Source records
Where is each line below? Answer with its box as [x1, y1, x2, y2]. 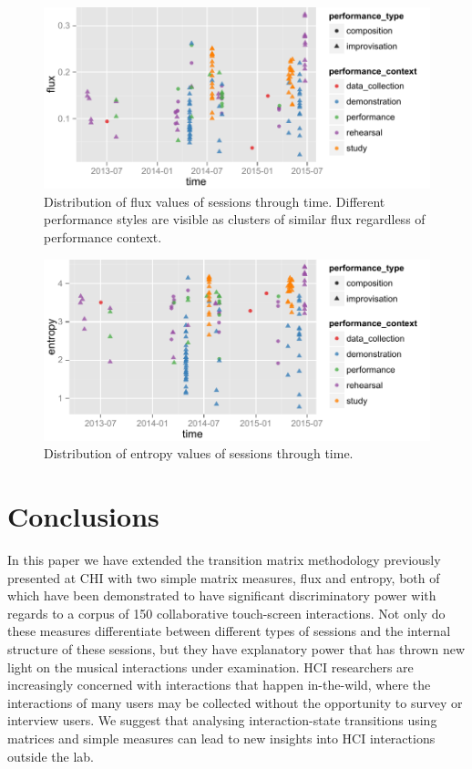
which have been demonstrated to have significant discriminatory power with [7, 586, 436, 605]
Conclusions [7, 497, 159, 535]
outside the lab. [7, 746, 94, 765]
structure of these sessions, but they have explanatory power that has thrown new [7, 640, 465, 658]
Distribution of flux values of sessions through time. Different [44, 191, 385, 210]
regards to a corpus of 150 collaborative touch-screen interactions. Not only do [7, 603, 446, 622]
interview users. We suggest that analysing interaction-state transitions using [7, 711, 437, 730]
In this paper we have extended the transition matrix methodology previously [7, 550, 441, 569]
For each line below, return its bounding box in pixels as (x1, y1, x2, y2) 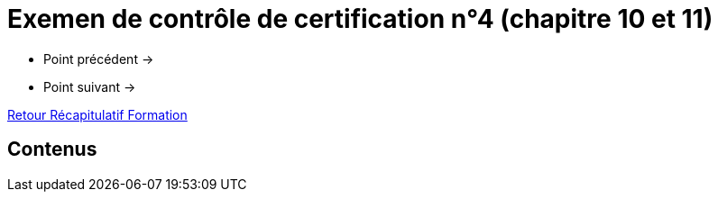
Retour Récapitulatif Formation (7, 106, 188, 122)
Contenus (7, 138, 97, 161)
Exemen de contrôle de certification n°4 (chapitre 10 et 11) (7, 4, 713, 34)
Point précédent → (43, 50, 154, 67)
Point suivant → (43, 78, 136, 95)
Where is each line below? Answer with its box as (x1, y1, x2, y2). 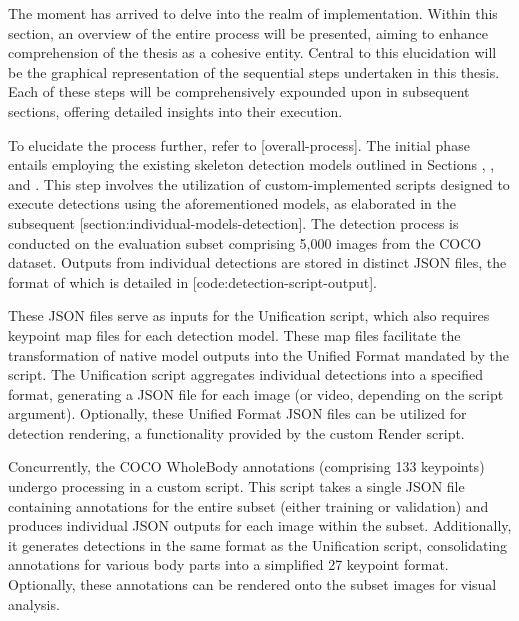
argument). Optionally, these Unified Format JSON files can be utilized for (8, 403, 467, 424)
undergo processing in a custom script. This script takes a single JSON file (8, 476, 465, 497)
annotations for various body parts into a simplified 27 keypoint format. (8, 554, 449, 575)
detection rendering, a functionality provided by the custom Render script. (8, 422, 465, 443)
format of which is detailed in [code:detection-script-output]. (8, 271, 377, 292)
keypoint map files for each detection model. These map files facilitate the (8, 324, 461, 345)
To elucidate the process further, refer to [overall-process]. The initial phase (8, 134, 470, 155)
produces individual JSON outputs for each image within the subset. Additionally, (8, 515, 512, 536)
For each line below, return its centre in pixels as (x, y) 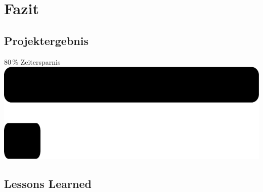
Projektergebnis (47, 40)
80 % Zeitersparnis (32, 61)
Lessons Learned (48, 183)
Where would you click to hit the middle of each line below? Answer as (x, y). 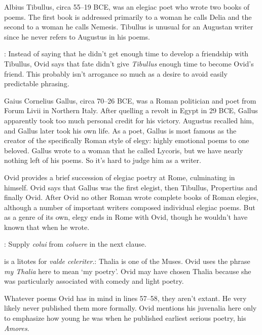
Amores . (17, 328)
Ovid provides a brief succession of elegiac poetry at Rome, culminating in (120, 177)
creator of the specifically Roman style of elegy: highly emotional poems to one (127, 140)
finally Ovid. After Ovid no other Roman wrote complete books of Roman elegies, (131, 197)
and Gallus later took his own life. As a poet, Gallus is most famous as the (120, 130)
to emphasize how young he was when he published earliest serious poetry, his (125, 318)
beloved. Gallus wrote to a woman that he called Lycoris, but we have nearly (124, 150)
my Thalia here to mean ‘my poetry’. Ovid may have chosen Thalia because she (128, 271)
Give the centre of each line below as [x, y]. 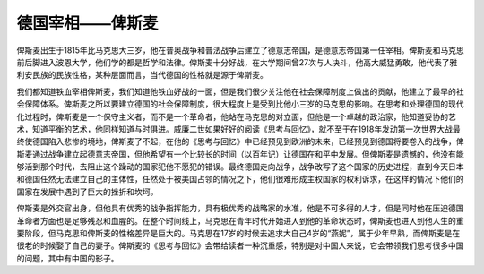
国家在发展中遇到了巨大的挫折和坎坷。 [87, 192]
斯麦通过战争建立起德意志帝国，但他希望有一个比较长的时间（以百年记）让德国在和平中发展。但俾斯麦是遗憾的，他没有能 [240, 154]
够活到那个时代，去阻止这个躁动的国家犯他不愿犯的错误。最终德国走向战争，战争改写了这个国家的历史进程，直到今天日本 [240, 167]
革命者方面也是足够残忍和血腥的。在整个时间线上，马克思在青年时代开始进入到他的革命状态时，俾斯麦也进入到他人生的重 [240, 220]
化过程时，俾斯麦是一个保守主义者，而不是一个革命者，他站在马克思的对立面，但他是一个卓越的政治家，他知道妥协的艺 [236, 116]
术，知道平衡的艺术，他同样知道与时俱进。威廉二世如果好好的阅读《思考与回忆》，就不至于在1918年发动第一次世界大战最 [238, 129]
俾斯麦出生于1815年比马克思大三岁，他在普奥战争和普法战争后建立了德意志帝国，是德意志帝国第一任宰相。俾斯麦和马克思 [241, 50]
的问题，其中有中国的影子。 [68, 258]

_Exercise brief_: I would like the exact lines from the data above, starting with the one that holds "Ovid provides a" and going on through the one that holds "国家在发展中遇到了巨大的挫折和坎坷。 [87, 192]", without the pictures.

_Final answer_:
Ovid provides a brief succession of elegiac poetry at Rome, culminating in (120, 177)
creator of the specifically Roman style of elegy: highly emotional poems to one (127, 140)
finally Ovid. After Ovid no other Roman wrote complete books of Roman elegies, (131, 197)
and Gallus later took his own life. As a poet, Gallus is most famous as the (120, 130)
to emphasize how young he was when he published earliest serious poetry, his (125, 318)
beloved. Gallus wrote to a woman that he called Lycoris, but we have nearly (124, 150)
my Thalia here to mean ‘my poetry’. Ovid may have chosen Thalia because she (128, 271)
Give the centre of each line below as [x, y]. 
国家在发展中遇到了巨大的挫折和坎坷。 [87, 192]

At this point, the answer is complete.